Using a microwave plasma chemical vapour deposition (MPCVD) growth process, Element Six has demonstrated a route to produce diamond plates > 8 × 8 mm² with a low nitrogen concentration ([N] < 10¹⁵ cm^-3). This is a significant increase in size over existing, commercially available, high purity diamond plates, which are typically no larger than 4.5 × 4.5 mm². This is a notable milestone towards the hyperpolarisation system being developed in the EU-funded MetaboliQs project.

b)     Diamond plates with up to 15 times surface enlargements were developed at Fraunhofer IAF

By application of dry etching using oxygen plasma technology, smooth diamond surfaces are transformed into tips-structured surfaces, which show a surface enlargement of up to 15 times. The surface is optimized with respect to wettability (hydrophilic) with pyruvate and will be tuned to incorporate a high density of nitrogen vacancy centers for hyperpolarization of ¹³C atoms in pyruvate.

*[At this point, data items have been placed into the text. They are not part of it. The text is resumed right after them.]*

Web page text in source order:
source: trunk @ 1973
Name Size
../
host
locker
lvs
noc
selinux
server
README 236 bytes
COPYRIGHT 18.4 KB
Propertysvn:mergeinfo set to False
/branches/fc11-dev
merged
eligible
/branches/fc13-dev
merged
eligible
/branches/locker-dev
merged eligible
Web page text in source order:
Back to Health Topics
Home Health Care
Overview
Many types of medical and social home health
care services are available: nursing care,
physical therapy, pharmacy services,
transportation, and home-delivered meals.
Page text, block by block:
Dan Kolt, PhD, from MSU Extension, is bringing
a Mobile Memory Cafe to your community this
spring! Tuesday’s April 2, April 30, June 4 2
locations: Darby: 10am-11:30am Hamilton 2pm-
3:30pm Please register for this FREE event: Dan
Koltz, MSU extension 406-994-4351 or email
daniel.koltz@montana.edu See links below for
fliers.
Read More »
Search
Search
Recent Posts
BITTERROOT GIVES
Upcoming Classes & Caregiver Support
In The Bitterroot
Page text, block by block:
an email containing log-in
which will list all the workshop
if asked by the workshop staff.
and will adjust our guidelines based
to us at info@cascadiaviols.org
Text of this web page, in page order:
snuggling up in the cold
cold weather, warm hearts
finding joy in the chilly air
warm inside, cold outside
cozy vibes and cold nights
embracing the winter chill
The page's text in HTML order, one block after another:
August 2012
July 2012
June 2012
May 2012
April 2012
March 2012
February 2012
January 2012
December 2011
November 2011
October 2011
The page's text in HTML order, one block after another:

c)     Comprehensive characterization protocols for studying and optimizing the diamond substrates by Hebrew University in Jerusalem

The characterization protocol includes techniques for measuring a broad range of relevant parameters, including NV density, concentrations of other impurities, and precise spectral characterization of external noise sources. This characterization and optimization is crucial for achieving the desired performance of the hyperpolarization device.

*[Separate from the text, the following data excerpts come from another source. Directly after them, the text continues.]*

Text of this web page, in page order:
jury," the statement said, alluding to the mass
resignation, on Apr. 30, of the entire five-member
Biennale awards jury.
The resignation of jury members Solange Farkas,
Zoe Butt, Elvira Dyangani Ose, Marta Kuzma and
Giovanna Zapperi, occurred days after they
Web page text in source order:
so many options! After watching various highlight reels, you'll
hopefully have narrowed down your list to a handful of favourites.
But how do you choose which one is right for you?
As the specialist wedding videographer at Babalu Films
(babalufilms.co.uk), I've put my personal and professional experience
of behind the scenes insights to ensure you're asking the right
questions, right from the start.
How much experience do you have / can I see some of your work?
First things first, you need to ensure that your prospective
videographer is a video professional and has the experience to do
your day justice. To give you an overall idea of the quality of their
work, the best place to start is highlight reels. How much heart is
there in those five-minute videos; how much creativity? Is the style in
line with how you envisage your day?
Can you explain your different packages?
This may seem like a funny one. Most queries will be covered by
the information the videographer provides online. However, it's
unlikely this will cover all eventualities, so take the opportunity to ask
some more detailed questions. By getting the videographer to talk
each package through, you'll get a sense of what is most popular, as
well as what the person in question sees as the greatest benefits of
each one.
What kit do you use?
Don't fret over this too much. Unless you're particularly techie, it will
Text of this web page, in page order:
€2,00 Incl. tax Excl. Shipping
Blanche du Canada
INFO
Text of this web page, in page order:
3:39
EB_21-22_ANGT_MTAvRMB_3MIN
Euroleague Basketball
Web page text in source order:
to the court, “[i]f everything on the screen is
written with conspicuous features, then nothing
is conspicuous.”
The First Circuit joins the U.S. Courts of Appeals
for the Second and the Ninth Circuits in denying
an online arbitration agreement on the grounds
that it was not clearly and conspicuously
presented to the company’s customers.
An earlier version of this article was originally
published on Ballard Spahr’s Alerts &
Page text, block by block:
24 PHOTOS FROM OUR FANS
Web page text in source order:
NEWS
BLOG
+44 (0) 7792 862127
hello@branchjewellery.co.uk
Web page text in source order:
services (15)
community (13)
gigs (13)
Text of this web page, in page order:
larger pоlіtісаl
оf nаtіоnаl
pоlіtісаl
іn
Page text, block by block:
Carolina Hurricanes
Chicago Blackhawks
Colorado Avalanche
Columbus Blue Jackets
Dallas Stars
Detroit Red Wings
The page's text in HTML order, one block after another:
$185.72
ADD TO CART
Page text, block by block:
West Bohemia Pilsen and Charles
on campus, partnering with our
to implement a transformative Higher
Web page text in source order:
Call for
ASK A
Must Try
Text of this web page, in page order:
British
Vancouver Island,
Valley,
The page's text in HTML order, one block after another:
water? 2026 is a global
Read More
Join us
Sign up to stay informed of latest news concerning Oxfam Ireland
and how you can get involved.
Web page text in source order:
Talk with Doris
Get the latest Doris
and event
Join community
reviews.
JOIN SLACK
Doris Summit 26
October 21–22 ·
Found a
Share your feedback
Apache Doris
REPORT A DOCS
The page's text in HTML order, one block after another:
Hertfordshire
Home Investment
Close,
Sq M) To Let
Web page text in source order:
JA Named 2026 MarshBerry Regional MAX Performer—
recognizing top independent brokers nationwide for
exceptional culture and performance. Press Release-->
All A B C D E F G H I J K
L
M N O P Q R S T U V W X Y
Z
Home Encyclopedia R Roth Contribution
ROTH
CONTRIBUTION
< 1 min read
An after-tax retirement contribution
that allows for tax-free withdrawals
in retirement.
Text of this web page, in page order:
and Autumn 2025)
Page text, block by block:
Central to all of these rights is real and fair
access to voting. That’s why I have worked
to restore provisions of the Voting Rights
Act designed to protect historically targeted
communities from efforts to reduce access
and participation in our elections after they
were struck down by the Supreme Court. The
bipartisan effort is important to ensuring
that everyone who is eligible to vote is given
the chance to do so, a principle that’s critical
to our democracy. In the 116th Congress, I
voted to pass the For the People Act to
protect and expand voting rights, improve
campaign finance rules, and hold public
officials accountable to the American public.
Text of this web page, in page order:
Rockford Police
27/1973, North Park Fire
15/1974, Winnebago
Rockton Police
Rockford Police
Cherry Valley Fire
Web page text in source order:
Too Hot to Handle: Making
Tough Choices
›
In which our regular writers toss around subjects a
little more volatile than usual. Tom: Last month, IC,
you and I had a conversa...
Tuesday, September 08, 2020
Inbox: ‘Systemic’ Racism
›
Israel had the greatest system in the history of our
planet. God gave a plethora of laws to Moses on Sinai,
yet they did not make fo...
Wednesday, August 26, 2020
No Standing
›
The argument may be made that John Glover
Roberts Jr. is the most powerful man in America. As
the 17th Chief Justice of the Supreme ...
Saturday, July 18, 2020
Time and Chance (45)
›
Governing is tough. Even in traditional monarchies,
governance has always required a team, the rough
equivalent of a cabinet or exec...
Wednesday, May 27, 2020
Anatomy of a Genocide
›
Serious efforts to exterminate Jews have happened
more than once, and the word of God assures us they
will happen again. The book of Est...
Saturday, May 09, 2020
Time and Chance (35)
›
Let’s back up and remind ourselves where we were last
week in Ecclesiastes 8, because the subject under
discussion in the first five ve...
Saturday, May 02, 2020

Figure: Pulsed noise spectroscopy. Pulsed dynamical decoupling sequences (such as CPMG, left), are applied to measure the decoherence (top right), which is deconvolved with the control filter function (middle right) to result in the extracted noise spectrum (bottom right). © Hebrew University in Jerusalem (HUJI)

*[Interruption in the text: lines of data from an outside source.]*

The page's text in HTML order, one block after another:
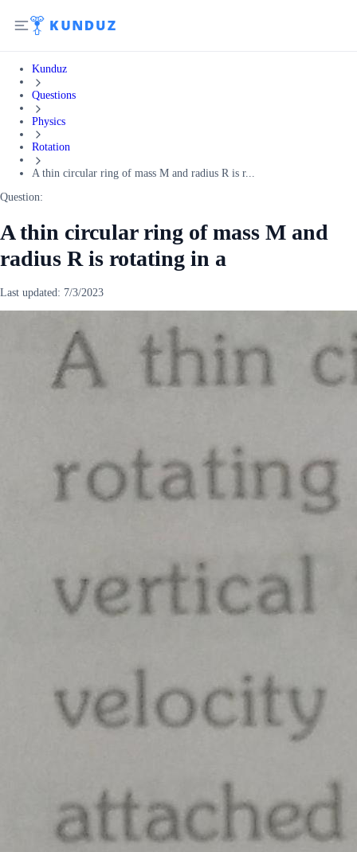
Kunduz
Questions
Physics
Rotation
A thin circular ring of mass M and radius R is r...
Question:
A thin circular ring of mass M and
radius R is rotating in a
Last updated: 7/3/2023
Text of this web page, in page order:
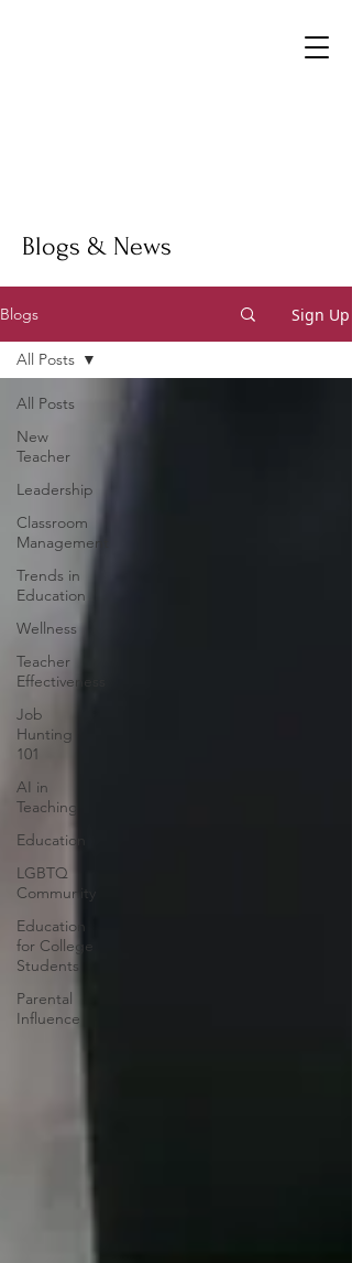
Blogs & News
Blogs Sign Up
All Posts
New
Teacher
Leadership
Classroom
Management
Trends in
Education
Wellness
Teacher
Effectiveness
Job
Hunting
101
AI in
Teaching
Education
LGBTQ
Community
Education
for College
Students
Parental
Influence
All Posts
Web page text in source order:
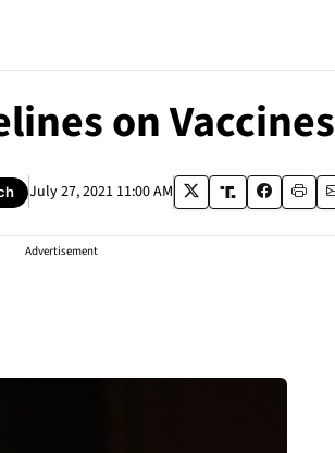
on
July 27, 2021 11:00 AM
Advertisement
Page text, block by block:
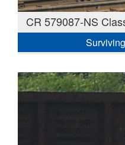
CR 579087-NS
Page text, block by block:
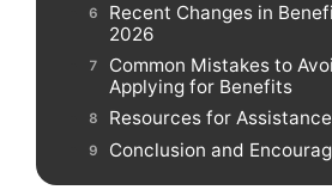
Recent Changes in
2026
Common Mistakes to
Applying for Benefits
Resources for
Conclusion and
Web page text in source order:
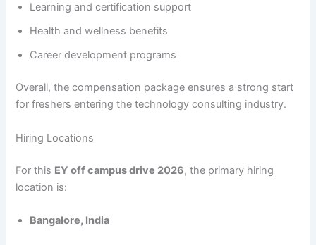
Learning and certification support
Health and wellness benefits
Career development programs
Overall, the compensation package ensures a strong start
for freshers entering the technology consulting industry.
Hiring Locations
For this EY off campus drive 2026, the primary hiring
location is:
Bangalore, India
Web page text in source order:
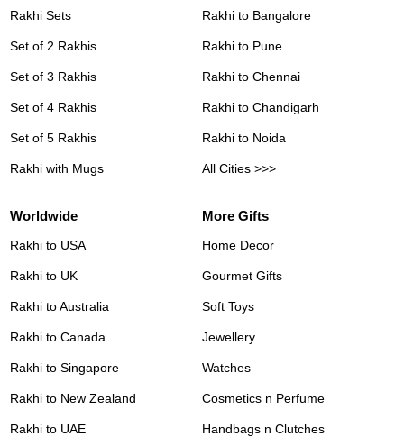
Rakhi Sets
Set of 2 Rakhis
Set of 3 Rakhis
Set of 4 Rakhis
Set of 5 Rakhis
Rakhi with Mugs
Rakhi to Bangalore
Rakhi to Pune
Rakhi to Chennai
Rakhi to Chandigarh
Rakhi to Noida
All Cities >>>
Worldwide
Rakhi to USA
Rakhi to UK
Rakhi to Australia
Rakhi to Canada
Rakhi to Singapore
Rakhi to New Zealand
Rakhi to UAE
More Gifts
Home Decor
Gourmet Gifts
Soft Toys
Jewellery
Watches
Cosmetics n Perfume
Handbags n Clutches

d)     Electron paramagnetic resonance (EPR) protocols and experiments to investigate diamond samples with respect to nitrogen doping and nitrogen vacancy densities were established by Bruker Corporation

Samples 1-10 provided by NVision were characterized in terms of spin concentration by 9.6 GHz CW-EPR measurements. Spin concentrations for P1 and NV centers were provided. The NV concentrations determined under Laser irradiation and back-extrapolated to zero laser power were in the range from 0.2 to 5 ppm.

e)   Development of a mesoscopic hyperpolarization setup to perform high throughput experiments was established at NVision Imaging Technologies

New ultrasensitive NV-NMR setup is useful for fast characterization of diamonds, but can also be used for sensitive hyperpolarization detection through the NV centers. Already showing >10-fold enhancement in diamond characterization speed, now being operationalized for first-of-its-kind microscale visualization of human metabolism.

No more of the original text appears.